Aufgrund dieser technischen Konstruktion hält das Gericht den TC-String für ein personenbezogenes Datum. Seit der Einführung der Datenschutz-Grundverordnung vor fast sechs Jahren seien die Menschen in ganz Europa täglich auf fast jeder Website und App von Zustimmungs-Popups geplagt worden, sagt Johnny Ryan vom Irish Council for Civil Liberties.

Der Verband IAB Europe habe versucht, sich seiner Verantwortung für diese Scharade zu entziehen. „Aber der Europäische Gerichtshof hat es richtig gestellt. Diese Entscheidung wird nicht nur die größte Spam-Operation der Geschichte beenden. Sie wird der auf Tracking basierenden Online-Werbebranche eine tödliche Wunde zufügen“, so Ryan weiter.

Katarzyna Szymielewicz von der polnischen Panoptycon Foundation und eine der Beschwerdeführerinnen, bezeichnete die Entscheidung als „wichtiges Urteil“ im Kampf um die Online-Privatsphäre.

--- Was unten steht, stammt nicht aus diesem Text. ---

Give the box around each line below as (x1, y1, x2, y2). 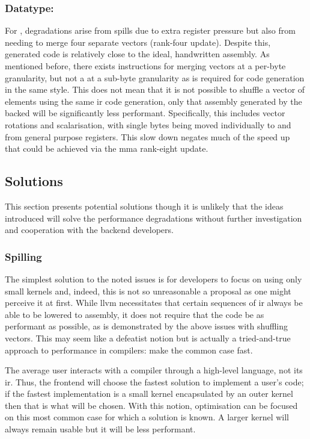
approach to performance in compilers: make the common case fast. (5, 343, 253, 356)
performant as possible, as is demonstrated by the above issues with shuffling (5, 320, 288, 332)
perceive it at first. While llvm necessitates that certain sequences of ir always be (5, 296, 303, 309)
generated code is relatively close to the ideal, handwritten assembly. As (5, 48, 270, 60)
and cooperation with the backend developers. (5, 223, 174, 236)
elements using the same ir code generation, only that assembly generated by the (5, 95, 302, 107)
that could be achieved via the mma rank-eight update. (5, 142, 208, 155)
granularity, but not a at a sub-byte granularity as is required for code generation (5, 71, 305, 84)
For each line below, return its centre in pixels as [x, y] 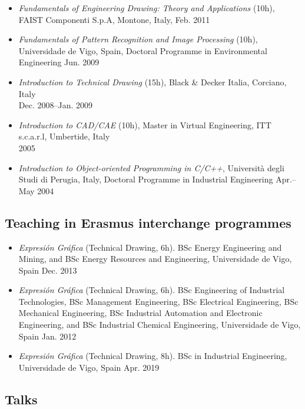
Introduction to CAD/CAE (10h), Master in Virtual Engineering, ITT [145, 124]
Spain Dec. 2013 [48, 270]
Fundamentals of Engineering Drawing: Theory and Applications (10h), [147, 8]
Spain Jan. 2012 [47, 336]
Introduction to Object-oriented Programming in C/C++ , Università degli [151, 167]
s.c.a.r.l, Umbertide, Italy [64, 136]
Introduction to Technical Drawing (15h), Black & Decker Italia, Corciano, [152, 82]
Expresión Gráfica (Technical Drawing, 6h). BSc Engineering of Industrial [152, 290]
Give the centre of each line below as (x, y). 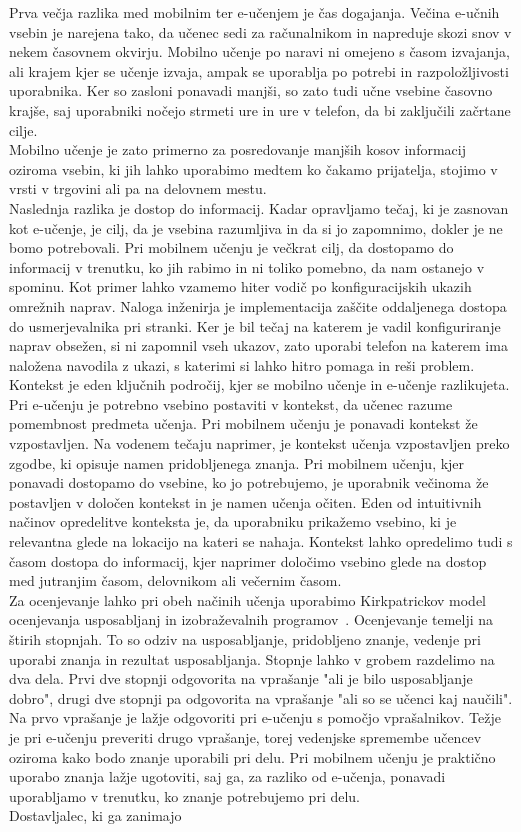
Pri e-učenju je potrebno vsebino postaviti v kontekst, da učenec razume (231, 403)
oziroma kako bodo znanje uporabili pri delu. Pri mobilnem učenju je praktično (252, 756)
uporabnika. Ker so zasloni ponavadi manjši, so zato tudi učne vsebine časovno (251, 90)
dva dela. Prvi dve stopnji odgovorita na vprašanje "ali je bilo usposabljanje (241, 678)
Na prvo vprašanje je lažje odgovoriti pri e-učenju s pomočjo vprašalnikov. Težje (255, 717)
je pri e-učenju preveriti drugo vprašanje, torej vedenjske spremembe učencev (245, 736)
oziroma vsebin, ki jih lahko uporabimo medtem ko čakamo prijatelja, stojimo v (253, 168)
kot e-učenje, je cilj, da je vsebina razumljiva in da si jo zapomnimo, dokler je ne (256, 227)
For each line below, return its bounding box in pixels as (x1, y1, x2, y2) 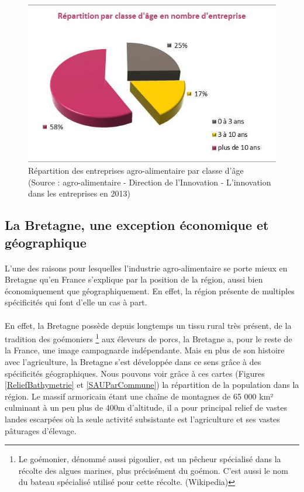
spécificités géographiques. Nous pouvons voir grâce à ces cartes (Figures (5, 367, 265, 379)
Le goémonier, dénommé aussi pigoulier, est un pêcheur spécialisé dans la (18, 453, 281, 465)
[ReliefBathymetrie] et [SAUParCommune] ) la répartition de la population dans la (5, 379, 299, 391)
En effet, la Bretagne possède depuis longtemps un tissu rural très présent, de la (5, 319, 292, 331)
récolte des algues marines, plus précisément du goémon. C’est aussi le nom (18, 464, 288, 476)
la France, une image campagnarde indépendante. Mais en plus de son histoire (5, 344, 285, 356)
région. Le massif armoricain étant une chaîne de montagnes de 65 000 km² (5, 390, 274, 402)
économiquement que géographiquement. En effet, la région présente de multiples (5, 284, 295, 297)
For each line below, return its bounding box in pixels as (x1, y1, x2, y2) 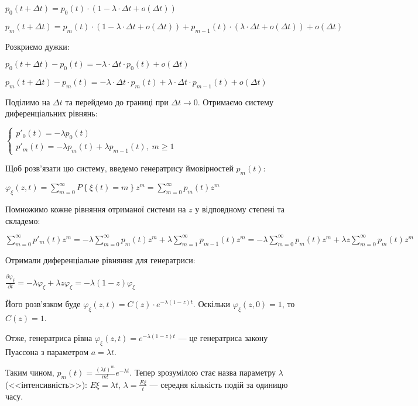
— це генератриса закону (178, 331, 268, 343)
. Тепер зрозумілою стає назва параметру (129, 366, 276, 379)
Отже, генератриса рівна (5, 331, 92, 343)
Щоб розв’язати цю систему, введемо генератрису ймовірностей (5, 162, 234, 174)
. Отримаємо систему (197, 95, 273, 108)
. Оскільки (193, 298, 231, 310)
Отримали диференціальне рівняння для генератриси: (5, 253, 196, 266)
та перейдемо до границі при (65, 95, 169, 108)
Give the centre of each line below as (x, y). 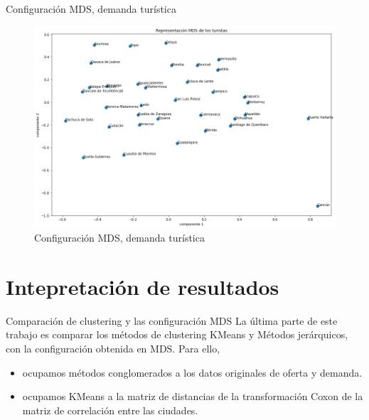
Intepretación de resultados (143, 286)
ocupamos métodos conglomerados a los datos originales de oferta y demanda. (192, 372)
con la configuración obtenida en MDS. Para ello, (113, 348)
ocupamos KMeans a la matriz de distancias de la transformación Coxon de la (193, 396)
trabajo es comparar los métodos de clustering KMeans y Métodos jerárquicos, (177, 334)
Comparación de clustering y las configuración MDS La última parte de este (172, 320)
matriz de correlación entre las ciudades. (110, 410)
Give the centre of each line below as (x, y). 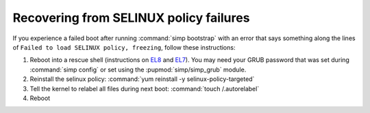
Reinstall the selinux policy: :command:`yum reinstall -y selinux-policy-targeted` (142, 79)
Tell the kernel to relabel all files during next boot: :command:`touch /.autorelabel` (145, 88)
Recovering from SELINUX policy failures (131, 18)
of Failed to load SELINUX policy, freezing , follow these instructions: (124, 47)
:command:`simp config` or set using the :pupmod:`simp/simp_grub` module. (138, 69)
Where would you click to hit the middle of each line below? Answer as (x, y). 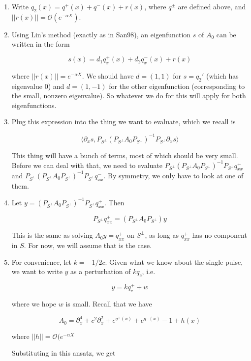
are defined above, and (212, 6)
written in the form (41, 44)
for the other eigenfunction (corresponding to (177, 86)
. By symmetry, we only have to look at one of (173, 175)
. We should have (108, 75)
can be (226, 34)
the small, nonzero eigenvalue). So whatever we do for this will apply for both (129, 96)
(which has (222, 75)
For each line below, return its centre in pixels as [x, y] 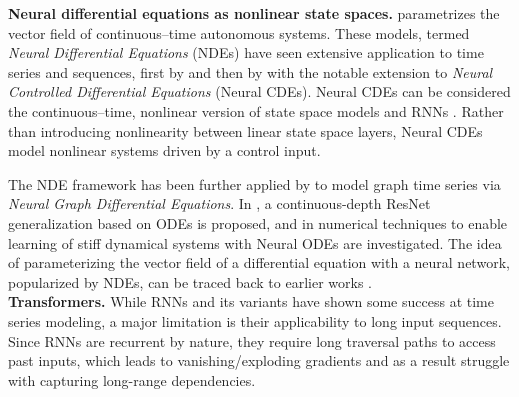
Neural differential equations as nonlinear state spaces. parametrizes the [254, 13]
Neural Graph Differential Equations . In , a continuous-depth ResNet [219, 203]
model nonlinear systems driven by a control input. [164, 150]
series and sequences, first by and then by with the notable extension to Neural [250, 71]
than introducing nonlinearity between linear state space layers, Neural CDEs [245, 130]
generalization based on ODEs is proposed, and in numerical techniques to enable [258, 222]
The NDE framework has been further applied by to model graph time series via [254, 183]
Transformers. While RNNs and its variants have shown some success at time [251, 301]
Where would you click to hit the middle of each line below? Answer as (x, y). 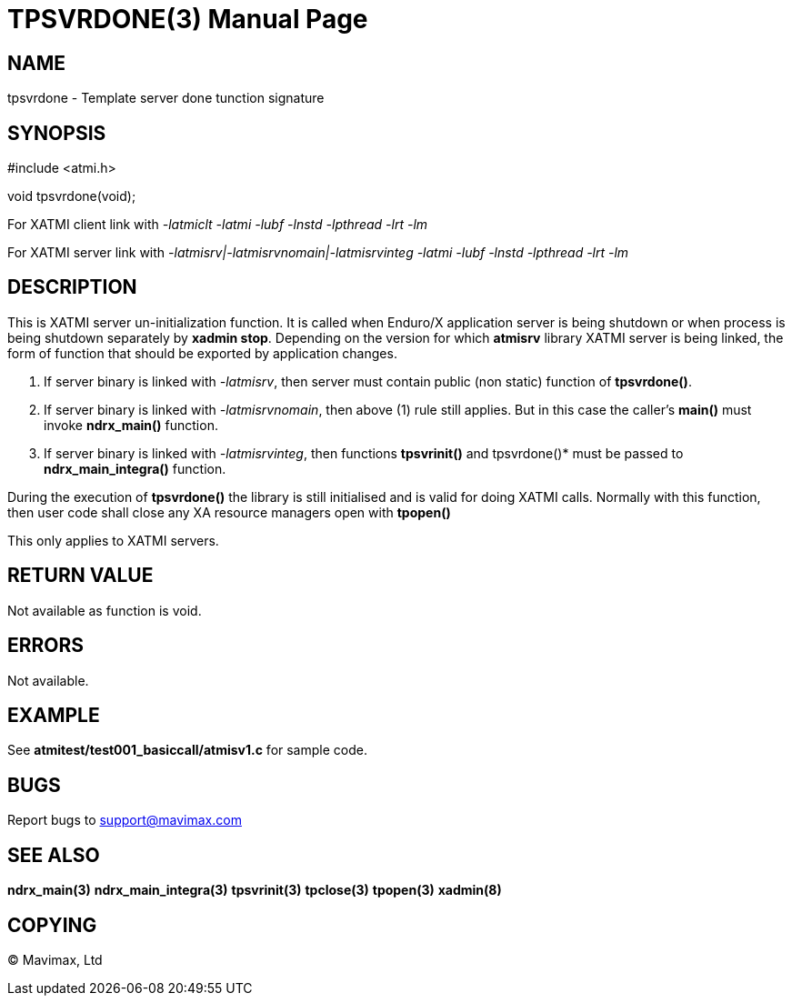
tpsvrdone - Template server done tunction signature (166, 98)
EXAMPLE (54, 715)
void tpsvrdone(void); (72, 196)
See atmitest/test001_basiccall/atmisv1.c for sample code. (187, 750)
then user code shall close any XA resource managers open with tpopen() (229, 512)
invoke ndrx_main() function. (131, 425)
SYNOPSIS (57, 133)
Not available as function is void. (105, 610)
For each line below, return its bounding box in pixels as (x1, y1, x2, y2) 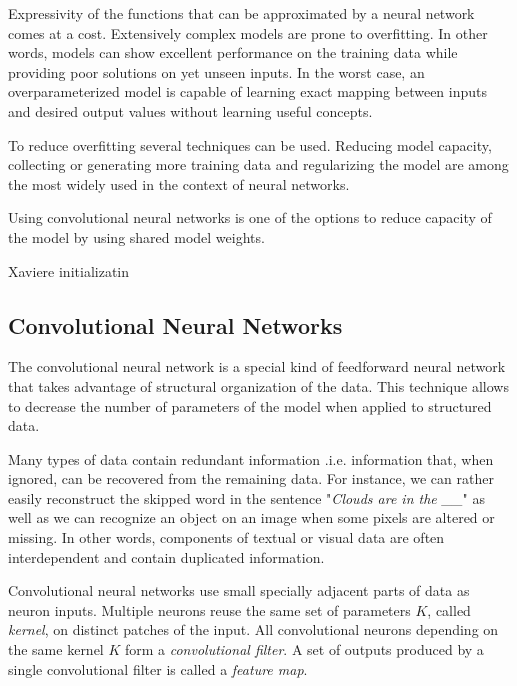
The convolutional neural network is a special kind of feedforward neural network (8, 356, 506, 377)
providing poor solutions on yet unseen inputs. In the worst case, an (8, 61, 425, 82)
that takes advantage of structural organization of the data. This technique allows (8, 375, 509, 396)
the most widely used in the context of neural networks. (8, 173, 350, 194)
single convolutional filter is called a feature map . (8, 658, 308, 679)
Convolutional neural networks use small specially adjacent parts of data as (8, 580, 470, 601)
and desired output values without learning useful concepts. (8, 100, 373, 121)
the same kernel (8, 639, 104, 660)
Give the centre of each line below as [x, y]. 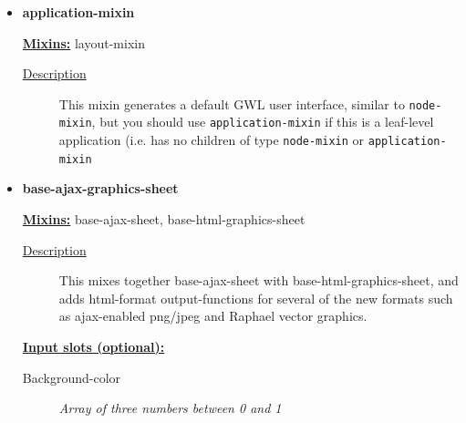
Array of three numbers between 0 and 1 [170, 408]
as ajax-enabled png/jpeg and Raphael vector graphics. [213, 316]
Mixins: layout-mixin [83, 42]
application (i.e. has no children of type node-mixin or [212, 140]
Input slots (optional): [93, 346]
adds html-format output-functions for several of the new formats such [256, 298]
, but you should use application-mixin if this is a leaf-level [263, 122]
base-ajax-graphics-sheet [100, 188]
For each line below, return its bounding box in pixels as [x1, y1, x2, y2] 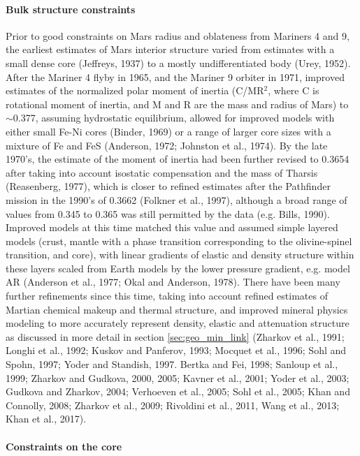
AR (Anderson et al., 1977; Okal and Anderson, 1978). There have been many [6, 274, 340, 289]
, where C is [268, 83, 319, 98]
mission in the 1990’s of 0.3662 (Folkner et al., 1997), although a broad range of [6, 192, 347, 207]
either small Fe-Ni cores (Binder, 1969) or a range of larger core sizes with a [6, 124, 331, 138]
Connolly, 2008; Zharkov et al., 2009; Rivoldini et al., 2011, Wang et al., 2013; [6, 397, 340, 412]
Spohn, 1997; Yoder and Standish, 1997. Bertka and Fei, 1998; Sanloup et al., [6, 357, 338, 372]
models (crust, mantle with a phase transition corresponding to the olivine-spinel [6, 233, 352, 248]
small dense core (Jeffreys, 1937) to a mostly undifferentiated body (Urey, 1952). [6, 55, 351, 70]
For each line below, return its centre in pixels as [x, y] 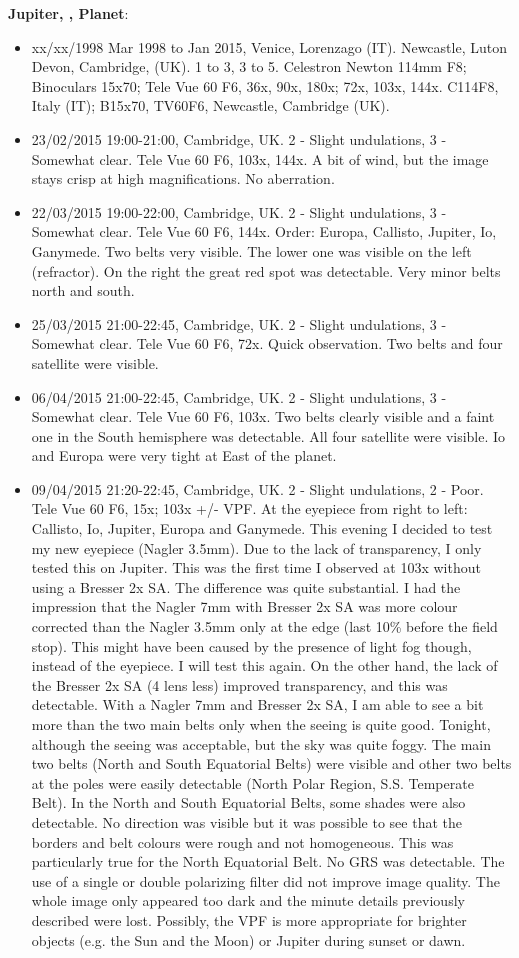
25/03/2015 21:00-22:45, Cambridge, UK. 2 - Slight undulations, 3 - [239, 323]
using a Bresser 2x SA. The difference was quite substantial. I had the [246, 586]
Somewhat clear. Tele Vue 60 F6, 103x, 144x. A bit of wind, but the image [260, 158]
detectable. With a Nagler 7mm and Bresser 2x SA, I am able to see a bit [257, 704]
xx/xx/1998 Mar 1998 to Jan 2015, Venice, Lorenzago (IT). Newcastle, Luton [269, 46]
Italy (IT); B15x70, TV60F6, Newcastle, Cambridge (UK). [210, 105]
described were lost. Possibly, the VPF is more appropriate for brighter [249, 919]
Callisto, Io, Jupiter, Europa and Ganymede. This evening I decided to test [262, 528]
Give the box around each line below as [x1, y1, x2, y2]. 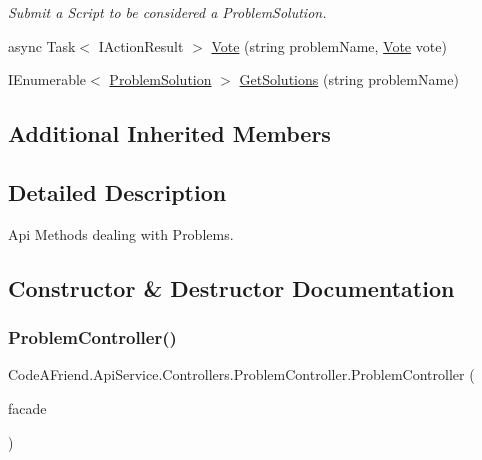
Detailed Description [8, 176, 227, 207]
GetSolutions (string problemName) [239, 69, 459, 90]
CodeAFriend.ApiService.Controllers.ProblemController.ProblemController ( [8, 364, 475, 385]
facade [8, 397, 47, 418]
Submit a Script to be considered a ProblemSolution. [8, 2, 327, 22]
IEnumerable [8, 69, 87, 90]
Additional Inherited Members [8, 118, 331, 149]
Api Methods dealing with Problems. [8, 223, 234, 244]
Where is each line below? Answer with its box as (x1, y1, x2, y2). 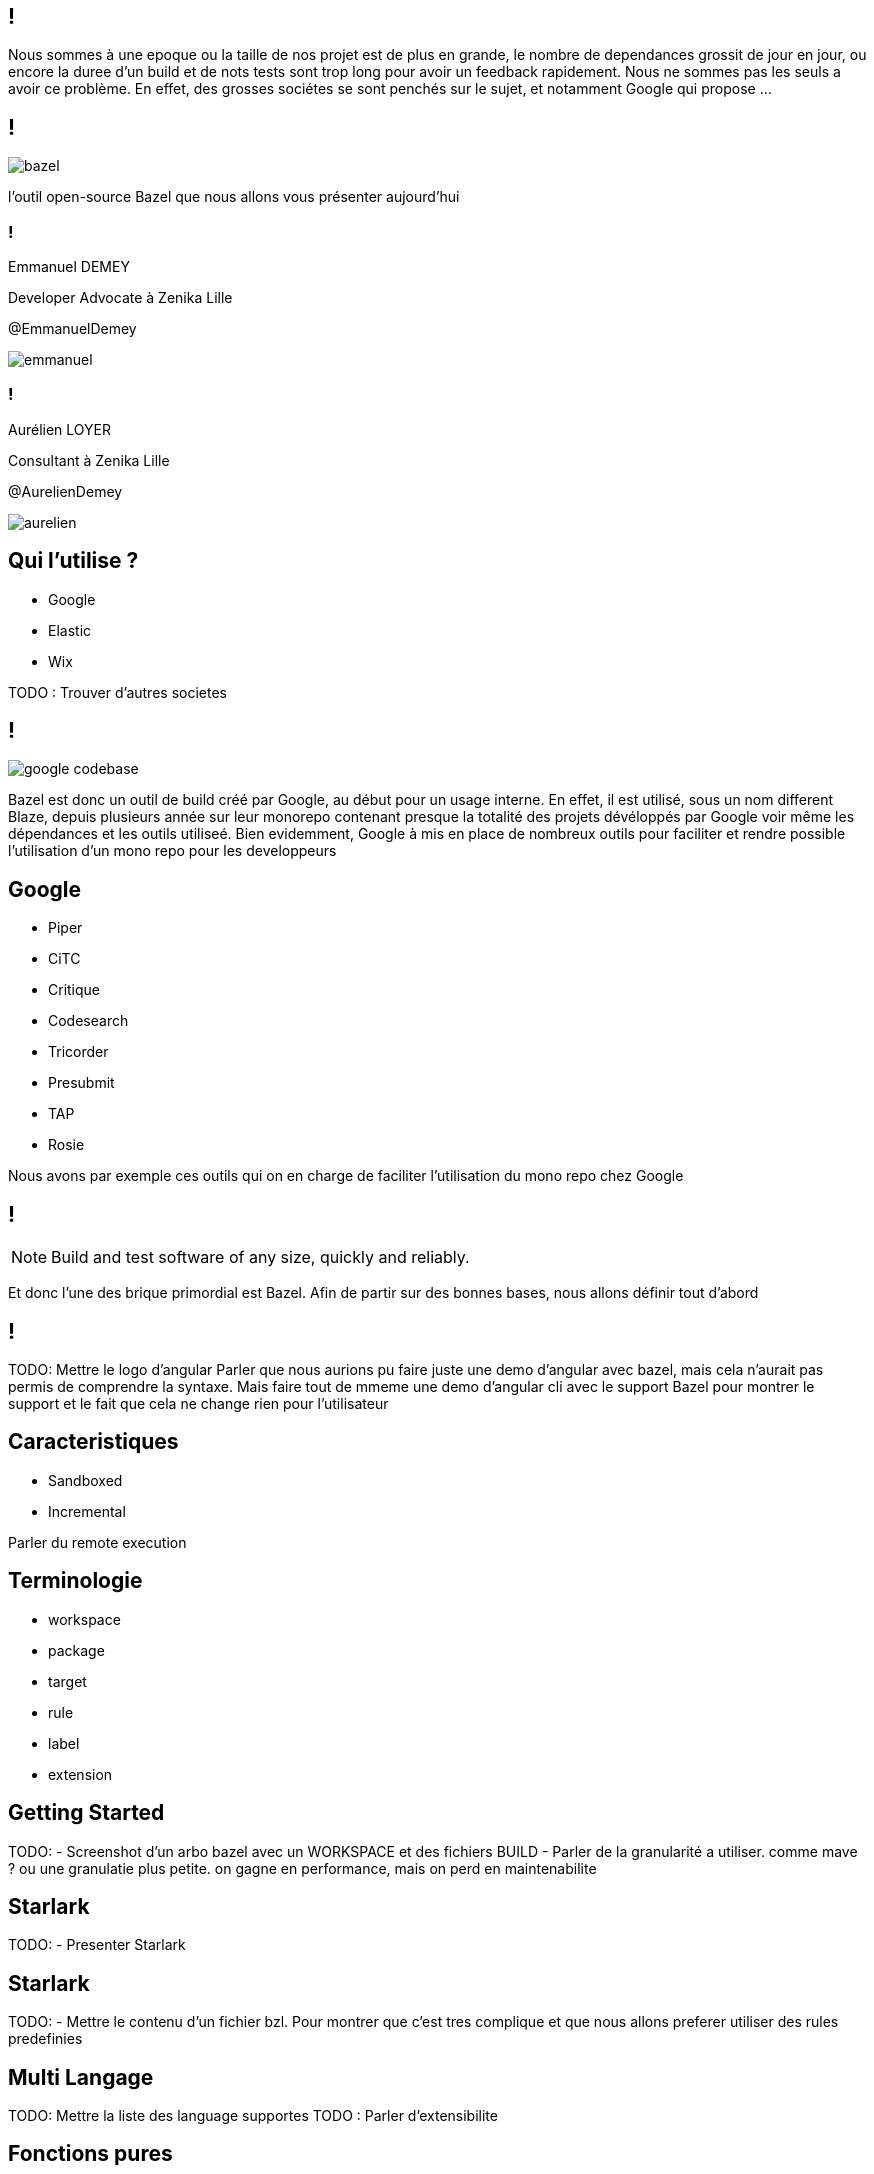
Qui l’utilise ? (8, 548, 139, 574)
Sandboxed (48, 1471, 123, 1489)
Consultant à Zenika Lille (8, 451, 170, 469)
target (48, 1672, 87, 1690)
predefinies (8, 2030, 83, 2048)
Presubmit (48, 1074, 115, 1092)
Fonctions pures (8, 2141, 173, 2167)
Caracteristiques (8, 1429, 179, 1455)
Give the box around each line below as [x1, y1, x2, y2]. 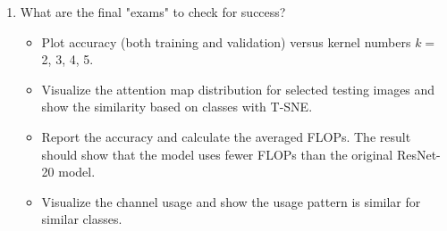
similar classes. [41, 210, 122, 228]
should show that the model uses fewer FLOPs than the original [41, 144, 393, 163]
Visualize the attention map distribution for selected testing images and [41, 79, 435, 98]
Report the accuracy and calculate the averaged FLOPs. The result [41, 127, 411, 145]
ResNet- [396, 144, 441, 163]
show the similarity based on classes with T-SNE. [41, 97, 313, 116]
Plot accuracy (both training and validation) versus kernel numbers [41, 32, 411, 51]
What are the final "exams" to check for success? [20, 3, 286, 21]
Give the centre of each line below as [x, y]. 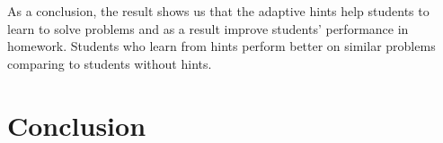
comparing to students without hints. [110, 63]
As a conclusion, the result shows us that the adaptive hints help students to [218, 11]
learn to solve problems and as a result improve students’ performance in [208, 28]
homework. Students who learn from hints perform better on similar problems [221, 46]
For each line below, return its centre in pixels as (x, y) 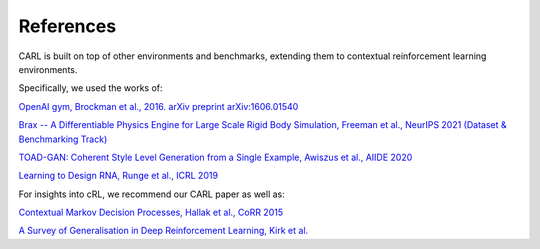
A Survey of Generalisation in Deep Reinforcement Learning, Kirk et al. (163, 231)
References (67, 26)
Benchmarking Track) (63, 139)
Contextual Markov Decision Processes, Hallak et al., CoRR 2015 (151, 212)
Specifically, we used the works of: (91, 88)
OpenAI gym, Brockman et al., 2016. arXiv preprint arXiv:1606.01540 (158, 106)
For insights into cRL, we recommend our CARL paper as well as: (151, 194)
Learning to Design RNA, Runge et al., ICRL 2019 (118, 176)

Der Online-Werbeexperte Wolfie Christl ist erfreut darüber, dass endlich geklärt sei, wer für die flächendeckende Belästigung mit den manipulativen, sinnlosen und nervigen Einwilligungs-Bannern verantwortlich ist. „Das muss nun Konsequenzen haben. Das TCF-System hat eine Pseudo-Rechtfertigung für die massenhafte illegale Weitergabe persönlicher Daten geliefert. Die DSGVO-Aufsichtsbehörden in ganz Europa müssen den Verzögerungstaktiken der Tracking-Lobby ein Ende machen und jetzt entschlossen gegen illegales digitales Profiling im Netz vorgehen“, so Christl weiter.


Die Arbeit von netzpolitik.org finanziert sich zu fast 100% aus den Spenden unserer Leser:innen.
Werde Teil dieser einzigartigen Community und unterstütze auch Du unseren gemeinwohlorientierten, werbe- und trackingfreien Journalismus jetzt mit einer Spende.

Zur Quelle wechseln
Zur CC-Lizenz für diesen Artikel

Author: Markus Reuter

Stadt verliert vor gericht gegen afra schützen. Traditionelle aleppo seife. Konzentriere dich stattdessen auf das gute in dir und in anderen, und du wirst inneren frieden und zufriedenheit finden.